INPUT RECORDS START
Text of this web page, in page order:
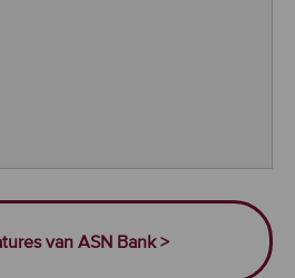
Cloud
van ASN Bank >
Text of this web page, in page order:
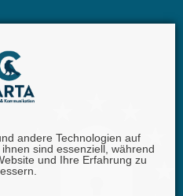
andere Technologien auf
sind essenziell, während
und Ihre Erfahrung zu
Str. 26 | 67346 Speyer |
- 0 |
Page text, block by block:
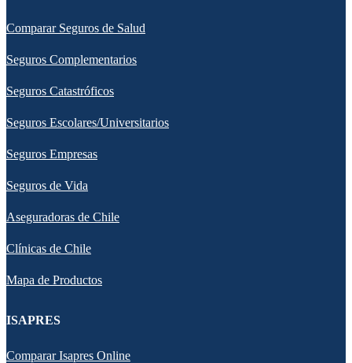
Comparar Seguros de Salud
Seguros Complementarios
Seguros Catastróficos
Seguros Escolares/Universitarios
Seguros Empresas
Seguros de Vida
Aseguradoras de Chile
Clínicas de Chile
Mapa de Productos
ISAPRES
Comparar Isapres Online
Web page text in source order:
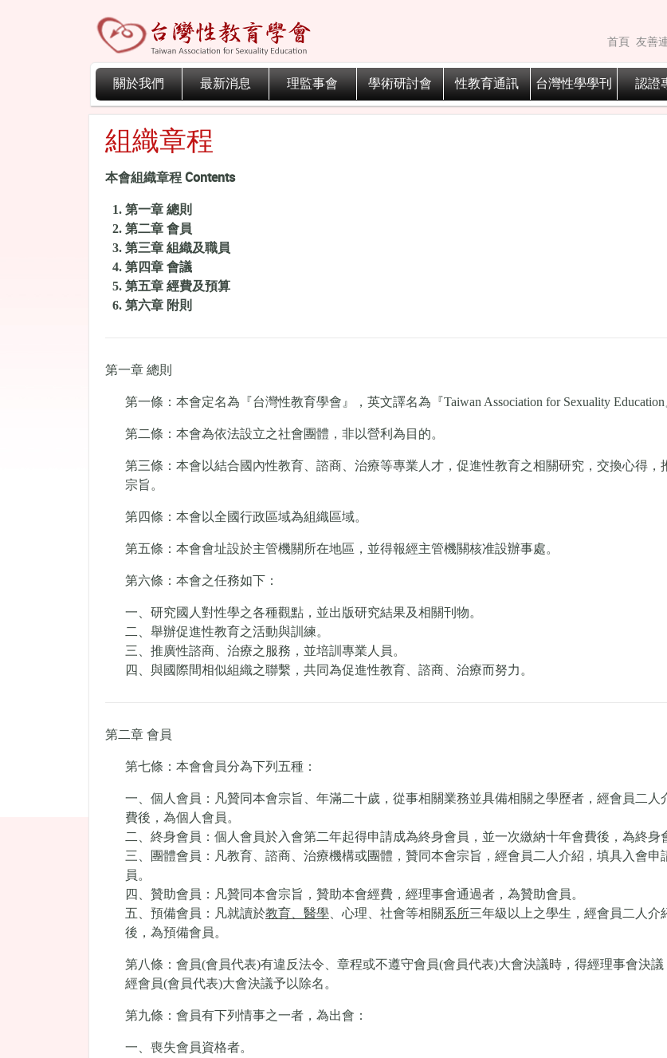
首頁 友善
關於我們 最新消息 理監事會 學術研討會 性教育通訊 台灣性學學刊 認證
組織章程
本會組織章程 Contents
第一章 總則
第二章 會員
第三章 組織及職員
第四章 會議
第五章 經費及預算
第六章 附則
第一章 總則
第一條：本會定名為『台灣性教育學會』，英文譯名為『Taiwan Association for Sexuality Education
第二條：本會為依法設立之社會團體，非以營利為目的。
第三條：本會以結合國內性教育、諮商、治療等專業人才，促進性教育之相關研究，交換心得
宗旨。
第四條：本會以全國行政區域為組織區域。
第五條：本會會址設於主管機關所在地區，並得報經主管機關核准設辦事處。
第六條：本會之任務如下：
一、研究國人對性學之各種觀點，並出版研究結果及相關刊物。
二、舉辦促進性教育之活動與訓練。
三、推廣性諮商、治療之服務，並培訓專業人員。
四、與國際間相似組織之聯繫，共同為促進性教育、諮商、治療而努力。
第二章 會員
第七條：本會會員分為下列五種：
一、個人會員：凡贊同本會宗旨、年滿二十歲，從事相關業務並具備相關之學歷者，經會員二
費後，為個人會員。
二、終身會員：個人會員於入會第二年起得申請成為終身會員，並一次繳納十年會費後，為終身
三、團體會員：凡教育、諮商、治療機構或團體，贊同本會宗旨，經會員二人介紹，填具入會
員。
四、贊助會員：凡贊同本會宗旨，贊助本會經費，經理事會通過者，為贊助會員。
五、預備會員：凡就讀於教育、醫學 、心理、社會等相關系所三年級以上之學生，經會員二人
後，為預備會員。
第八條：會員(會員代表)有違反法令、章程或不遵守會員(會員代表)大會決議時，得經理事會決
經會員(會員代表)大會決議予以除名。
第九條：會員有下列情事之一者，為出會：
一、喪失會員資格者。
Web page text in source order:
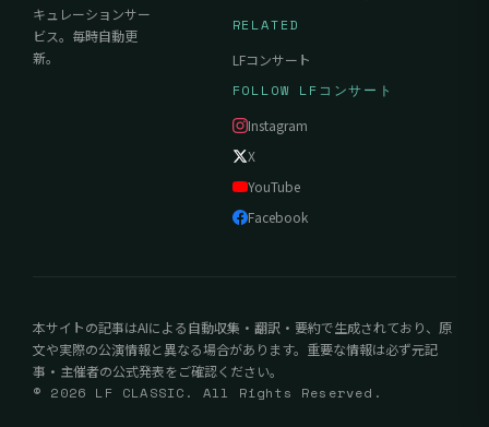
キュレーションサー
ビス。毎時自動更
新。
RELATED
LFコンサート
FOLLOW LFコンサート
Instagram
X
YouTube
Facebook
本サイトの記事はAIによる自動収集・翻訳・要約で生成されており、原
文や実際の公演情報と異なる場合があります。重要な情報は必ず元記
事・主催者の公式発表をご確認ください。
© 2026 LF CLASSIC. All Rights Reserved.
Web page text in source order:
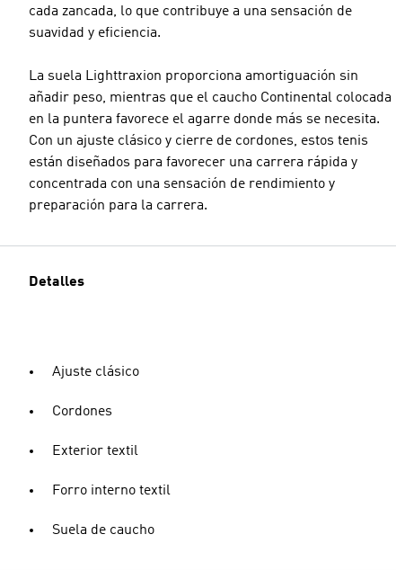
cada zancada, lo que contribuye a una sensación de
suavidad y eficiencia.
La suela Lighttraxion proporciona amortiguación sin
añadir peso, mientras que el caucho Continental colocada
en la puntera favorece el agarre donde más se necesita.
Con un ajuste clásico y cierre de cordones, estos tenis
están diseñados para favorecer una carrera rápida y
concentrada con una sensación de rendimiento y
preparación para la carrera.
Detalles
Ajuste clásico
Cordones
Exterior textil
Forro interno textil
Suela de caucho
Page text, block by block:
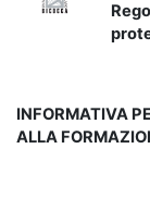
INFORMATIVA
ALLA
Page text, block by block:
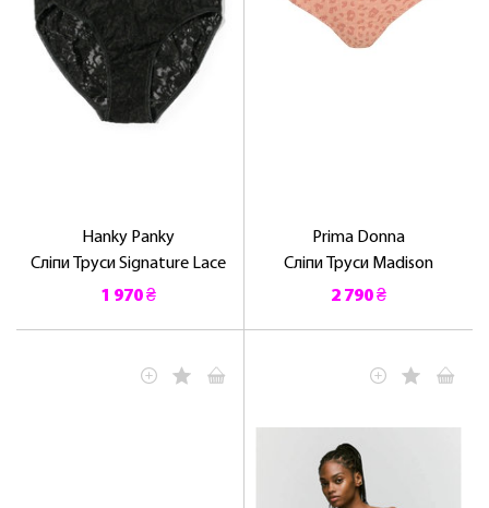
Hanky ​​Panky
Сліпи Труси Signature Lace
1 970 ₴
Prima Donna
Сліпи Труси Madison
2 790 ₴
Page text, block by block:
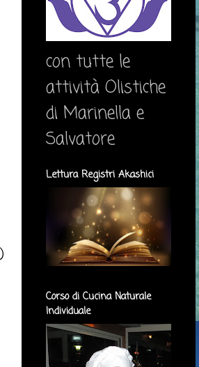
con tutte le
attività Olistiche
di Marinella e
Salvatore
Lettura Registri Akashici
Corso di Cucina Naturale
Individuale
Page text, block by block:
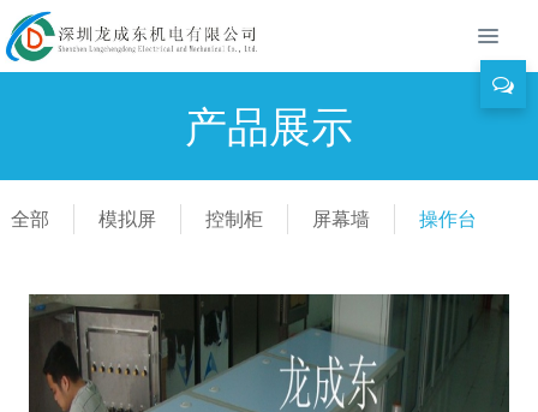
产品展示
全部 模拟屏 控制柜 屏幕墙 操作台
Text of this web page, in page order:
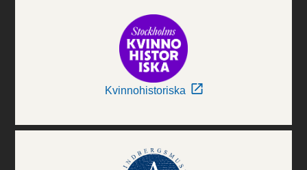
Kvinnohistoriska
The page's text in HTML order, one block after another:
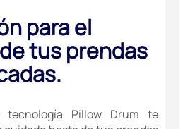
para el
tus prendas
Pillow Drum te
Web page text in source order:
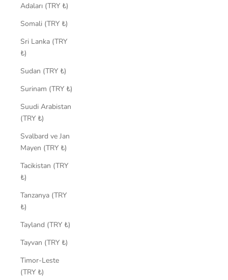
INPUT RECORDS END
ACTIVITY = Every line from the one with "Сліпи Труси Signature Lace" through the end of the records above belongs in the answer, copied exactly; no picture does.

OUTPUT FOR THIS TASK =
Сліпи Труси Signature Lace
1 970 ₴
Prima Donna
Сліпи Труси Madison
2 790 ₴
Page text, block by block:
con tutte le
attività Olistiche
di Marinella e
Salvatore
Lettura Registri Akashici
Corso di Cucina Naturale
Individuale
Page text, block by block:
产品展示
全部 模拟屏 控制柜 屏幕墙 操作台
Text of this web page, in page order:
Kvinnohistoriska
The page's text in HTML order, one block after another:
para el
tus prendas
Pillow Drum te
Web page text in source order:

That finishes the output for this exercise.